§ **Task brief**:
Once the line containing "following question: does" is found, retype it and each line after it through the last entry below, word for word, and nothing else.

Start of Dataset

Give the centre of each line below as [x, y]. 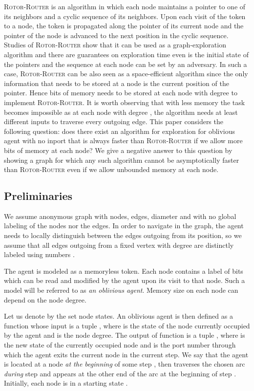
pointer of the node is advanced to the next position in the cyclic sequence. [116, 35]
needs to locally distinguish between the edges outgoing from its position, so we [123, 235]
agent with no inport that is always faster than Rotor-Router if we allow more [123, 141]
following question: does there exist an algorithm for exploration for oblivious [120, 131]
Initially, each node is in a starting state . [66, 383]
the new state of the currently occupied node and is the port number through [120, 345]
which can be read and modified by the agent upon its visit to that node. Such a [125, 280]
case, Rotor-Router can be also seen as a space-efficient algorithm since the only [126, 74]

End of Dataset

§ **The answer**:
following question: does there exist an algorithm for exploration for oblivious [120, 131]
Initially, each node is in a starting state . [66, 383]
the new state of the currently occupied node and is the port number through [120, 345]
which can be read and modified by the agent upon its visit to that node. Such a [125, 280]
case, Rotor-Router can be also seen as a space-efficient algorithm since the only [126, 74]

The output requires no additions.